*Work to be completed:* Search the material below for "that" and copy every line where it occurs.
** Opening Provided records block **
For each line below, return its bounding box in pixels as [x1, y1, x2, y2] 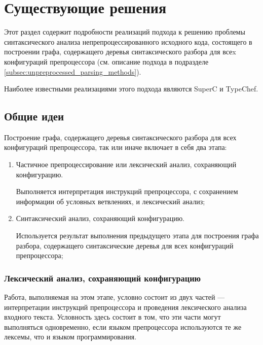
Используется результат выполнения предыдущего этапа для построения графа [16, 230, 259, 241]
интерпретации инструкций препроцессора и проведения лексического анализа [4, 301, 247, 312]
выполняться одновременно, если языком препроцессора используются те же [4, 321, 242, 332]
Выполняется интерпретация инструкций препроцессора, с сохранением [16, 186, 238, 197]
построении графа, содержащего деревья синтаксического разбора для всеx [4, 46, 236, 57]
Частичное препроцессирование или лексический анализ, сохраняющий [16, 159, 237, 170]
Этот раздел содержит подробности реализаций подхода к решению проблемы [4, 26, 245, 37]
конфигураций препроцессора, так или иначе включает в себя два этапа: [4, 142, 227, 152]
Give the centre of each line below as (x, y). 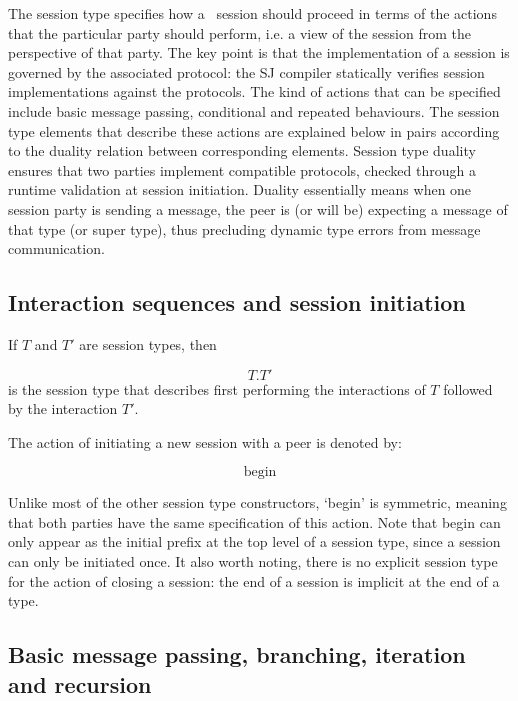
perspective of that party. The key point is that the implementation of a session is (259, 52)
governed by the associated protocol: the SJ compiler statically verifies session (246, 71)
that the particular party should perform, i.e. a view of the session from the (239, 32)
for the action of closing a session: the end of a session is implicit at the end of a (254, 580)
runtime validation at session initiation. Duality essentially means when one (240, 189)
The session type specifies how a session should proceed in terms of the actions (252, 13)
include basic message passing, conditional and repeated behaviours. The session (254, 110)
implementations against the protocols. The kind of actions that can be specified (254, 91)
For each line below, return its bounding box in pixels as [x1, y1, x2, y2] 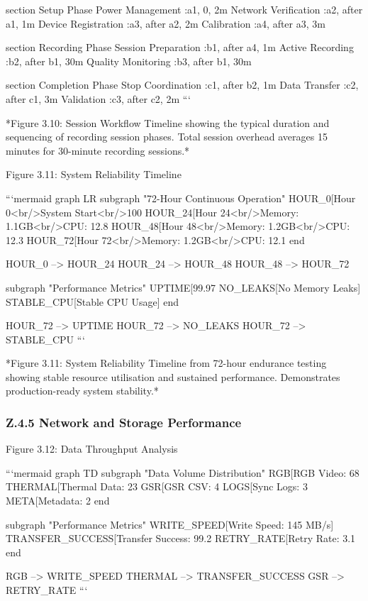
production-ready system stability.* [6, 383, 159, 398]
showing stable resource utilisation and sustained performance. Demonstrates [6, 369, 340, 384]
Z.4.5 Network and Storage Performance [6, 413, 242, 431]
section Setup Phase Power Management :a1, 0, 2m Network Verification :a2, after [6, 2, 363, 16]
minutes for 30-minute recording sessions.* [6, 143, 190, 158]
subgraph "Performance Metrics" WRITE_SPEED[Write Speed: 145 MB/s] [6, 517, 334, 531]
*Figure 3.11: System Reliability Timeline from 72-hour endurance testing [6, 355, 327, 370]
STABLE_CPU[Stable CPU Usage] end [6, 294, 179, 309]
** Closing Provided records block **
*Exercise output:*
perspective of that party. The key point is that the implementation of a session is (259, 52)
that the particular party should perform, i.e. a view of the session from the (239, 32)
implementations against the protocols. The kind of actions that can be specified (254, 91)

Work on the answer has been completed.